This comes down to implementation details of the RAID layer(s).
For example, if you use a hardware RAID to do the striping, and then software RAID on top to mirror the stripe groups, then the software RAID that's doing the mirroring won't see the individual disks, just the two devices generated by the hardware RAID representing each stripe group.
In such a configuration, when Disk 1 fails, the hardware RAID controller will return errors on the Group 1 device. The software RAID on top must then consider the entire Group 1 as failed, as it won't see the individual disks.
If Disk 5 then fails, the Group 2 device will start returning errors too, and as far as the software RAID doing the mirroring is concerned, that's a double failure - data is lost. Game over.
If you try using disks 4, 2 and 3 for recovery, there's the problem that after Disk 1 failed, the software RAID will have stopped updating the entire Group 1. So Disk 4 would have newer data than Disks 2 and 3, unless both disks failed at the exact same time... which is unlikely. And because of striping, any contiguous piece of data that is longer than one stripe will have a risk of incorporating parts of both "older" and "newer" sets of stripes, resulting in a corrupted mess.
If both striping and mirroring are done by the same RAID implementation, i.e. either just a hardware RAID controller that can do "RAID 10" or "RAID 0+1", or just a software RAID implementation that can do the same, then the implementation might be smart enough to keep updating Disks 2 and 3 after Disk 1 fails, even though the Group 1 stripe set will no longer be complete. If disk 5 then fails too, the controller may be smart enough to see that Disks 4 + 2 + 3 together form a valid set, and keep on running.
Whenever the same RAID implementation handles both the striping and the mirroring, modern implementations usually work the way you seem to be thinking - they track the health of each copy of each set of stripes and will keep working as long as a complete set of stripes can be found.

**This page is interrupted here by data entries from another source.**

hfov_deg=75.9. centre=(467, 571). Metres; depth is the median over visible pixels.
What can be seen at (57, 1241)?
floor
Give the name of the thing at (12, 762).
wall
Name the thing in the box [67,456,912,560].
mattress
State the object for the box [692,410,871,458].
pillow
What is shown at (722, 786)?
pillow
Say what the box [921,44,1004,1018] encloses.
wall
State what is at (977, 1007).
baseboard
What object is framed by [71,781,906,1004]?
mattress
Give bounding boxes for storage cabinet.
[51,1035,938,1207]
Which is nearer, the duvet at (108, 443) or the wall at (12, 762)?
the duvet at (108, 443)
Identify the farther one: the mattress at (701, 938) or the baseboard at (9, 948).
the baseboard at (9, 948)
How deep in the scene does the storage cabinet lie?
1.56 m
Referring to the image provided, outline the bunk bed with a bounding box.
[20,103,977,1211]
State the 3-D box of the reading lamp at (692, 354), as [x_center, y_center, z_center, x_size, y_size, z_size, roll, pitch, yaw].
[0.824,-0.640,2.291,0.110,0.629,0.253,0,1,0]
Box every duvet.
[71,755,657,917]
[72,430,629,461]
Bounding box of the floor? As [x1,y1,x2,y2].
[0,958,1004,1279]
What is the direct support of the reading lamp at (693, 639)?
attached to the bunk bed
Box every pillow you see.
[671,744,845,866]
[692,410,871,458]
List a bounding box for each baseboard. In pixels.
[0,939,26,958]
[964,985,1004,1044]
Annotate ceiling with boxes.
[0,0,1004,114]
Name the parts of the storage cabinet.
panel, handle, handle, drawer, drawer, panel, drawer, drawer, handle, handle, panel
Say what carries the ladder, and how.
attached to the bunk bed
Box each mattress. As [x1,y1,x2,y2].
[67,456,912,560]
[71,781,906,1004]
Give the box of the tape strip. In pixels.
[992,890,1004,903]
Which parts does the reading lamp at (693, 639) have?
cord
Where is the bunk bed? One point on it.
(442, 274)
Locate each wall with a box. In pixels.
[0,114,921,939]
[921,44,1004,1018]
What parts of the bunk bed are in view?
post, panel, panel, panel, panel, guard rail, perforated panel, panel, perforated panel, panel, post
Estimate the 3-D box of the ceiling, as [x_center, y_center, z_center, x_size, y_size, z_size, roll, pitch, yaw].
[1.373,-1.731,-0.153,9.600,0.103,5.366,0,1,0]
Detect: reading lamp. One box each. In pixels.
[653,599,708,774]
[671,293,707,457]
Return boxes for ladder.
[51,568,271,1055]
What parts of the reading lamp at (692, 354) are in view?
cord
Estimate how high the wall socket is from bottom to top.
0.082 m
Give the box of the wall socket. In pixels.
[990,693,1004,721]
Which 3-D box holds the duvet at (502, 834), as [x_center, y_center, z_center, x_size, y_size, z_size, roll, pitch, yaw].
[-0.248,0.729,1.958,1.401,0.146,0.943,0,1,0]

However, this is not something you should blindly trust: you should carefully research your RAID implementation in advance, so that when (not "if"!) disks start failing, you'll know what your RAID implementation can and cannot do.
And if you layer different RAID implementations on top of each other (for example, if you use OS's built-in software RAID to mirror data between two large SAN storage systems located in different buildings for disaster tolerance) you should carefully think through the failure scenarios - in the design phase, before you even start implementing your set-up.